こうしたメインプロットに加えて、アメリカに暮らす2人の背景がもたらすサブプロットにも引き込まれます。日本からはるばる渡米して異国の地で生きていこうとする通訳者や、ここが母国のはずなのにその母国に馴染もうとする移民2世の警部の葛藤が、旅行者との交流をきっかけに紡ぎ出されてくるのです。
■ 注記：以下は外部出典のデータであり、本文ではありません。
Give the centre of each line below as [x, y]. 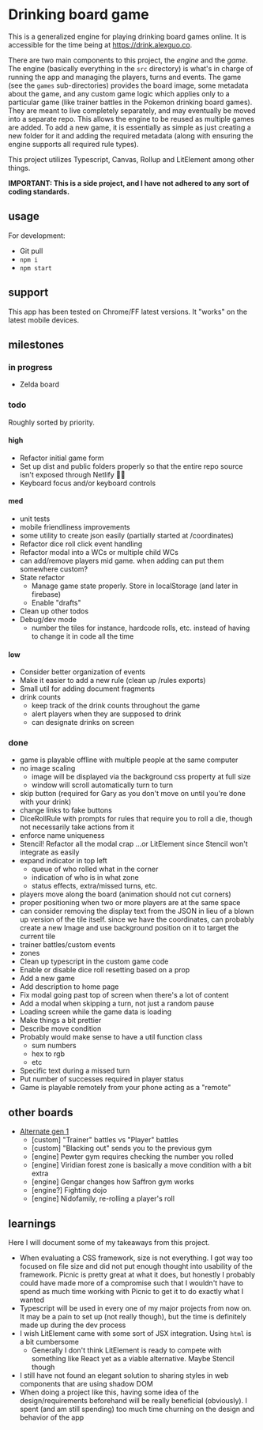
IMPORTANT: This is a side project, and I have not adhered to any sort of [129, 183]
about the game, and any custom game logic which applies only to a [119, 93]
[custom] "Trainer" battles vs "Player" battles [105, 1140]
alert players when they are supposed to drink [106, 714]
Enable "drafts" [56, 602]
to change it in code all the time [83, 636]
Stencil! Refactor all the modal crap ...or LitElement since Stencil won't [133, 844]
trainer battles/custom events [68, 945]
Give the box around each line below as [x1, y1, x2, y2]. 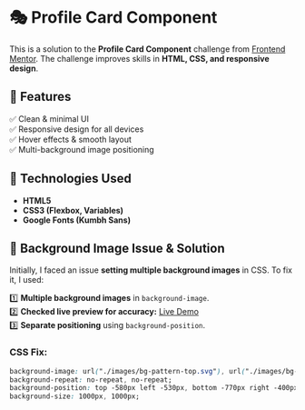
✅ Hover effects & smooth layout [9, 134, 132, 145]
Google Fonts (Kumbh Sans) [22, 215, 132, 225]
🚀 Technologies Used [9, 171, 132, 186]
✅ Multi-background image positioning [9, 144, 154, 155]
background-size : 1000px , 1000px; [9, 392, 141, 401]
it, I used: [9, 275, 44, 285]
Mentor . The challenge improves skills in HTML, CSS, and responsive [9, 53, 270, 64]
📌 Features [9, 89, 72, 105]
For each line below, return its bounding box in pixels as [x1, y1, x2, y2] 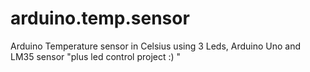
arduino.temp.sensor [10, 7, 190, 30]
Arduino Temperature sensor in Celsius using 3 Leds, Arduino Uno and [10, 40, 302, 52]
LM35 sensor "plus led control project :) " [10, 50, 182, 62]
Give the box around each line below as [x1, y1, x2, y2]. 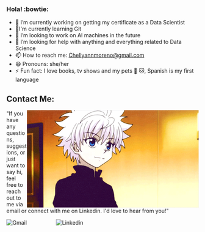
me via [6, 201, 23, 208]
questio [6, 129, 26, 137]
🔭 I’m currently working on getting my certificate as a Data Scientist [15, 19, 185, 26]
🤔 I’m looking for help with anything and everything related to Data [15, 38, 182, 46]
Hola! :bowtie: [6, 5, 49, 13]
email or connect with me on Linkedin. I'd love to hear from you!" [6, 207, 169, 215]
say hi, [6, 169, 23, 176]
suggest [6, 142, 27, 150]
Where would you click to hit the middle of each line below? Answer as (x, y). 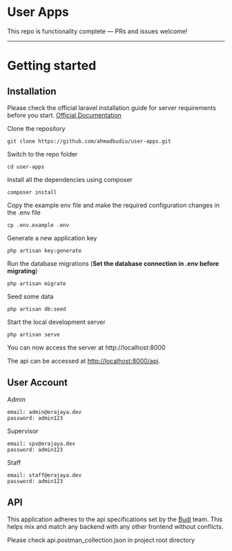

通訳の「中途半端な言語」:英語学習者として、故郷を思う者として

後半はたったの一言で事態が大転換して、そこからは息もつかないことになっていきます。ここですごく印象に残ったのは、通訳者がその中で突きつけられた「二重の意味(鹿児島方言+英語)で中途半端な話者」としての問題で、何だか共感してしまいました。
個人的な話ですが私は英語を学ぶ身で、英語が使われる世界にぼんやりとした憧憬を抱き、そして留学経験を経て少しだけ英語が使えるようになっています。だからといって英語圏で現地の人のように生きていくことはできません。また私は今は関東で暮らしていますが、元々のルーツは仙台・宮城であり、そこでは祖父母やその周りの人たちがコテコテの方言を話して生活しています。東京で働きつつ、時々は望郷の念や懐かしさに駆られることもありますが、本当の意味で私が祖父母のように生きていくことはきっとできないのだと思っています。
話を戻すと、こうした場面で通訳者の演技をしてみせた柿澤さんの、明るさ・エネルギッシュさの中に見え隠れするイノセントな憂愁や、内にこもる葛藤にすごく惹き込まれました柿澤さんのことを知ったのは『鎌倉殿の13人』に出てきた鎌倉殿・源実朝の柔和な姿でだったのですが、こんな役もできるのですね。次に彼が主演する『ハムレット』も観に行く予定なので、とても楽しみです。
それと、これは蛇足ですがパチンコが通訳の「中途半端に熟達した言語」のアレゴリーになっているのかなと思いました。

宮沢さんのどんどんボロを出していく警部役、迫田さんの真実の見えにくい怪演も光っていました。大河の3人のこんな共演を見られて、そうした意味でも嬉しかったです。